Barrow, Mullamast, Co. Kildare
Co. Kildare |
Barrows
The summit of Mullamast Hill in County Kildare carries the remnants of an unusually dense cluster of ancient monuments, most of them in various states of erasure. A cemetery of five barrows, the large mounded burial cairns associated with prehistoric funerary practice, once occupied the highest ground here alongside two ringforts, a standing stone, and at least two further structures now entirely gone. Of the barrows, one has been badly damaged by quarrying, another survives only as a ploughed-down swelling in the ground estimated at around twenty-five metres in diameter, and a third has been reduced to a dumping site. Two more have left no visible trace at all on the surface.

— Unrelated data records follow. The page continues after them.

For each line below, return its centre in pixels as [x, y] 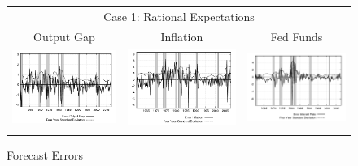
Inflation [182, 36]
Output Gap [64, 36]
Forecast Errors [45, 155]
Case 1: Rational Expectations [179, 16]
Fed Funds [297, 36]
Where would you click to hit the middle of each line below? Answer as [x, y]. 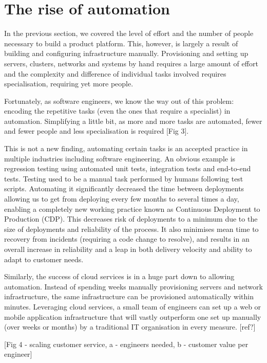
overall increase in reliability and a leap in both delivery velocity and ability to [128, 249]
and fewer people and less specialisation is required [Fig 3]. [97, 131]
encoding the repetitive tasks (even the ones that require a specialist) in [117, 111]
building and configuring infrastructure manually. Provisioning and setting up [126, 53]
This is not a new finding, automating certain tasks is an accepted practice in [126, 148]
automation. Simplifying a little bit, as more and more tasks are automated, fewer [133, 121]
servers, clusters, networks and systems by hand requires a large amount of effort [131, 63]
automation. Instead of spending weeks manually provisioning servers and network [133, 286]
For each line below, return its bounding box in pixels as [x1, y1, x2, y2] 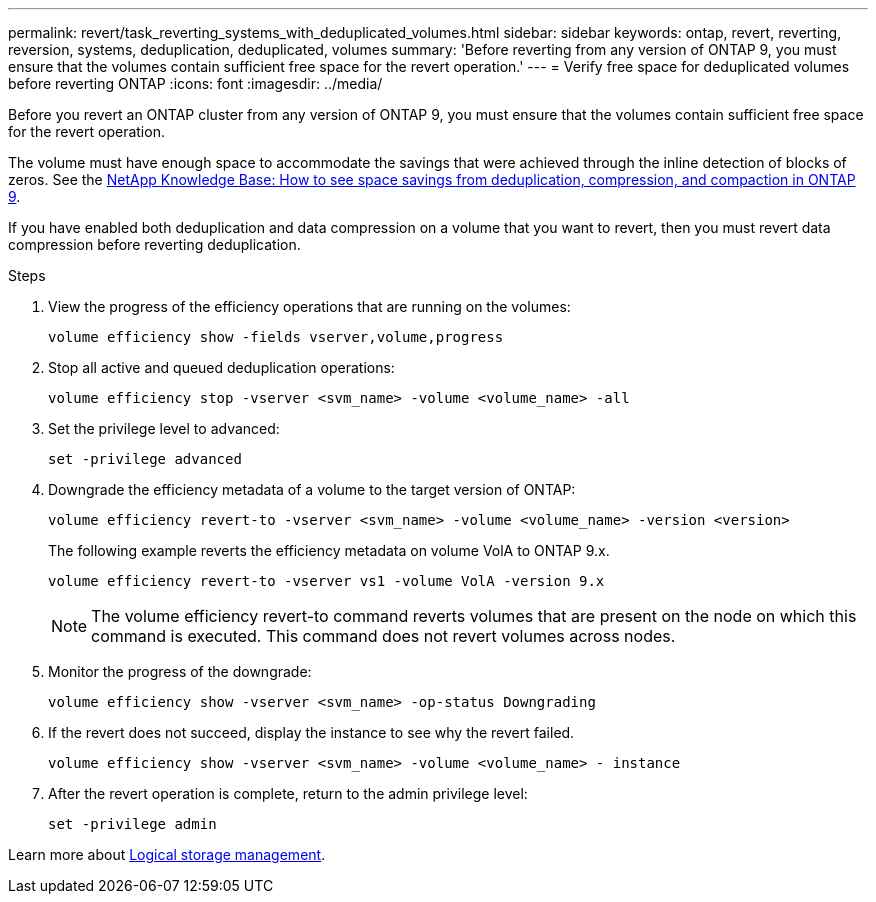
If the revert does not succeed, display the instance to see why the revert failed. [48, 724, 575, 741]
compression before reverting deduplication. [8, 236, 301, 253]
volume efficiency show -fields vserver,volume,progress [48, 329, 504, 345]
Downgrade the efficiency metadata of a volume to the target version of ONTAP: [48, 481, 576, 498]
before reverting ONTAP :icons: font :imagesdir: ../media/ [8, 75, 383, 92]
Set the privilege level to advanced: [48, 420, 280, 437]
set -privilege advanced [48, 451, 242, 467]
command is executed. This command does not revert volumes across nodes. [91, 626, 676, 646]

The disappearance of those last two barrows is where the history of this place becomes unexpectedly entangled with nineteenth-century politics. According to a local account by Fitzgerald, published in the Journal of the Kildare Archaeological Society in the 1890s, the two mounds were deliberately levelled in preparation for one of Daniel O'Connell's so-called monster meetings of 1843, mass outdoor gatherings organised to press for the repeal of the Act of Union. Mullamast was a resonant choice of venue; the hill was already associated with a notorious sixteenth-century massacre of Leinster chieftains. During the levelling work, labourers uncovered a cist, a small stone-lined burial box of the kind typically associated with Bronze Age interments. The two other structures recorded near the standing stone were illustrated in Richard Gough's 1789 edition of Camden's Britannia, described there as a circle of small tumuli each about four feet high, but neither survives today and their precise positions are no longer known.